[Extracted records]:
┄┄┄┄┄┄┄┄┄┄

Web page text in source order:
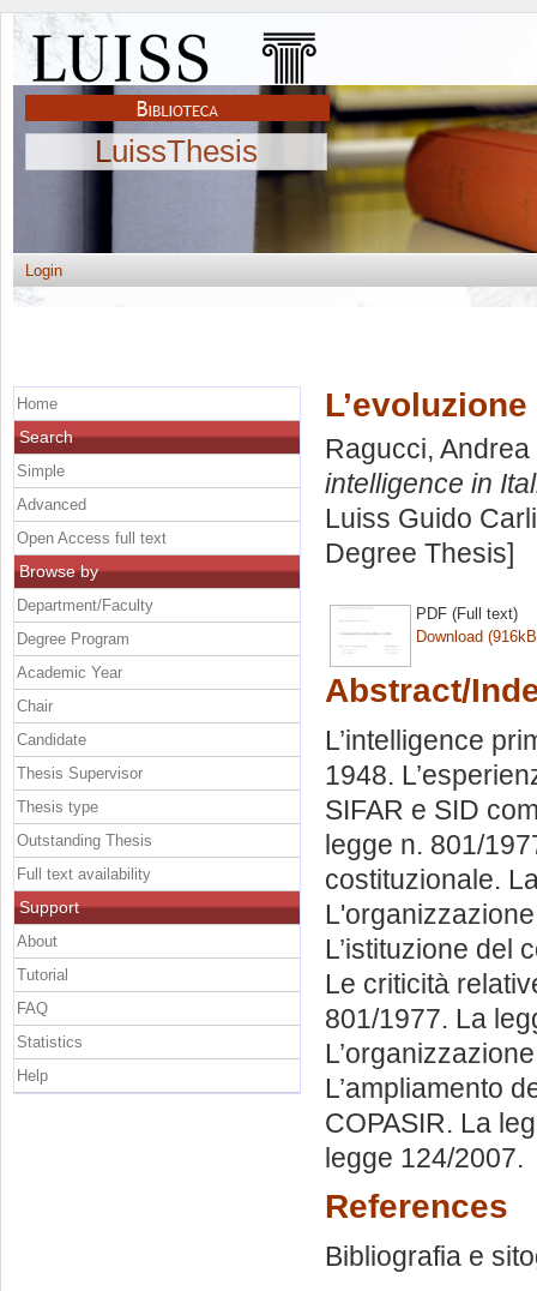
LuissThesis
Login
Ragucci, Andrea
intelligence in
Luiss Guido
Degree Thesis]
PDF (Full text)
Download
Abstract/
L’intelligence
1948.
SIFAR e SID
legge n. 801/
costituzionale.
L’istituzione del
Le criticità
801/1977. La
L’ampliamento
COPASIR. La
legge 124/2007.
References
Bibliografia e
Home
Search
Simple
Advanced
Open Access full text
Browse by
Department/Faculty
Degree Program
Academic Year
Chair
Candidate
Thesis Supervisor
Thesis type
Outstanding Thesis
Full text availability
Support
About
Tutorial
FAQ
Statistics
Help

┄┄┄┄┄┄┄┄┄┄

[What the task asks]: Everything from the line that has "costituzionale." to the final line above should be retyped exactly, and nothing else.

[Answer section]:
costituzionale.
L’istituzione del
Le criticità
801/1977. La
L’ampliamento
COPASIR. La
legge 124/2007.
References
Bibliografia e
Home
Search
Simple
Advanced
Open Access full text
Browse by
Department/Faculty
Degree Program
Academic Year
Chair
Candidate
Thesis Supervisor
Thesis type
Outstanding Thesis
Full text availability
Support
About
Tutorial
FAQ
Statistics
Help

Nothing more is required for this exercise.